28-го июля. Сегодня посетил Шамиля попечителя С.-Петербурского учебного округа, т. с. Делянов.
В происходившем при этом разговоре т. с. Делянов упомянул, между прочим, о Сирийских делах и об Абдель-Кадере. Шамиль слушал г. Делянова с таким же живым интересом, с каким слушал рассказ этот несколько дней тому назад, и в заключение высказал тоже самое, что говорил и в то время, за исключением обстоятельства, касавшегося собственно до него.
Вообще, заметно, что Абдель-Кадер возбудил в Шамиле симпатию к себе, и что симпатия эта также искренна, как велика нелюбовь его к Султану, к Туркам и к тому народу, во главе которого он сам недавно стоял.
31-го июля. Шамиль уже не жалуется на боль в ногах; но вместо того он сильно скучает. Моральная болезнь эта, по-видимому, имеет на него большое влияние потому, что в последнее время он до такой степени изменился наружно, – что его узнать нельзя, он очень похудел, осунулся; такое состояние духа происходит вследствие неполучения от Гази-Магомета никаких известий, а также и вследствие холеры, которой, по-видимому, он боится, опасаясь в этом случае за свою семью. О существовании в Калуге холеры, я счел своею обязанностью предупредить его, как для принятия некоторых гигиенических мер, так и для того, чтобы хоть сколько-нибудь уменьшить непомерное употребление женщинами его дома всякой зелени и незрелых фруктов.
Но кроме этих причин, влияние которых по возможности мною устраняется, есть еще одна, составляющая в своем роде большое зло, о чем неоднократно упоминалось в предыдущих дневниках; но результаты его и все последствия так разнообразны в настоящее время, – что непростительно было бы оставить этот предмет в стороне, несмотря даже на то, что он представляет собою не что иное, как некоторые подробности домашней жизни бывшего предводителя горцев и одну из его семейных тайн.
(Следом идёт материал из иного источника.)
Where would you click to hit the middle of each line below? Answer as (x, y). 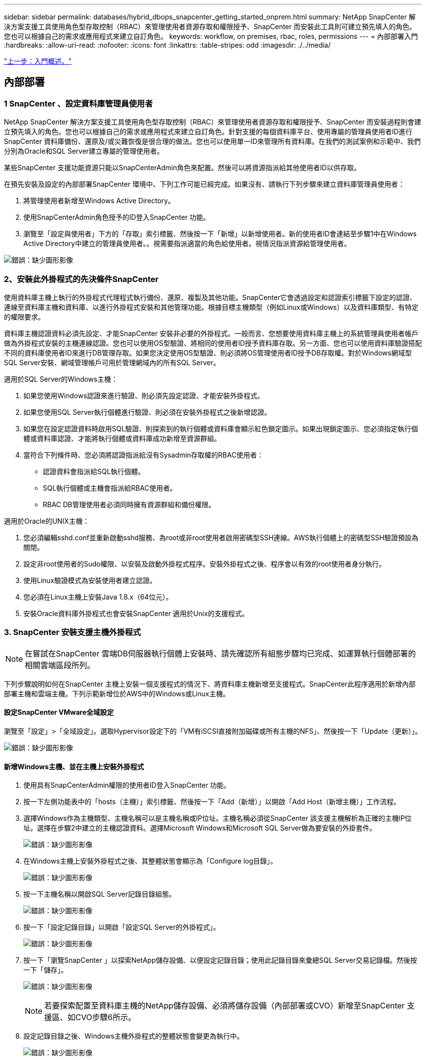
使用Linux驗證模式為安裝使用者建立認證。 (90, 580)
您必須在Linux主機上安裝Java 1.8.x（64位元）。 (98, 597)
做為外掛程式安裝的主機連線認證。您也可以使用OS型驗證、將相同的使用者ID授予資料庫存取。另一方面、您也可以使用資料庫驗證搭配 (213, 343)
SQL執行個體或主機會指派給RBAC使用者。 (110, 488)
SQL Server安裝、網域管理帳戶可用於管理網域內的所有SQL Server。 (112, 362)
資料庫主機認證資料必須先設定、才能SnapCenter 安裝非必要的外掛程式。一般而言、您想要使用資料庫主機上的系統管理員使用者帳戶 (211, 333)
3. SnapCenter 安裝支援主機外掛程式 (72, 632)
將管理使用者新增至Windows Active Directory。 (99, 201)

Я решаюсь снова говорить об том, как потому, что положение одного из действующих лиц этой драмы требует серьезного внимания; так и на основании убеждения, что и эта тайна и эти подробности действительно имеют самую тесную связь с историею последних дней существования Имамата и служат достаточным подтверждением того, что было изложено об этом прежде.
Это зло есть непостижимое влияние Зейдат и Абдуррахмана, которое по справедливости следует назвать тлетворным во всех отношениях. Нельзя сказать, чтобы влияние это получило теперь большие размеры против того, каким оно было в Дагестане: перемены в этом случае нет, оно одинаково, но разница заключается в том, что предметы, на которые устремлено это влияние, в настоящее время уже не те, которые были прежде. По словам Магомета-Шеффи, (который теперь не что иное, как повторение показаний Хаджио и отчасти Гази-Магомета), в прежнее время Зейдат разоряла край и вооружала против Шамиля население всякого рода поборами, взимая их через Наибов, и при том не только без ведома мужа, но нередко побуждая и его самого на такие меры, вреда которых он по совершенной неопытности совсем и не подозревал. Теперь, внимание детей Джемаль-Эддина устремлено на скопление возможно большого количества денег, которые полностью находятся в их безотчетном распоряжении.
Говоря обо всем этом, Магомет-Шеффи назвал вещи настоящими их именами. Причина же, побудившая его к столь полно откровенности без всякого настояния с моей стороны, – заключается в притеснениях, которые в последнее время опять возобновились, и теперь обратившись в совершенное гонение, делают положение его безвыходным. Удерживаемый мною в порывах, которые по собственному его сознанию способны вызвать с его стороны поступок непростительный, бедный молодой человек ходит как отчужденный и в бессильной досаде по временам даже плачет. По его словам, брат и сестра беспрестанно вооружают против него Шамиля каждодневными доносами о его поведение, которое, по их мнению, во всех отношениях противно не только присущему дому Шамиля учению мюридизма, но и основным началом их религии. Склонность же его к общественной жизни и нелюбовь к обычаям, существующим в отцовском доме, доставляют Зейдат и Абдуррахману неисчерпаемый источник для доносов; каждый выезд его из дома для прогулки представляется ими Шамилю в самом черном виде.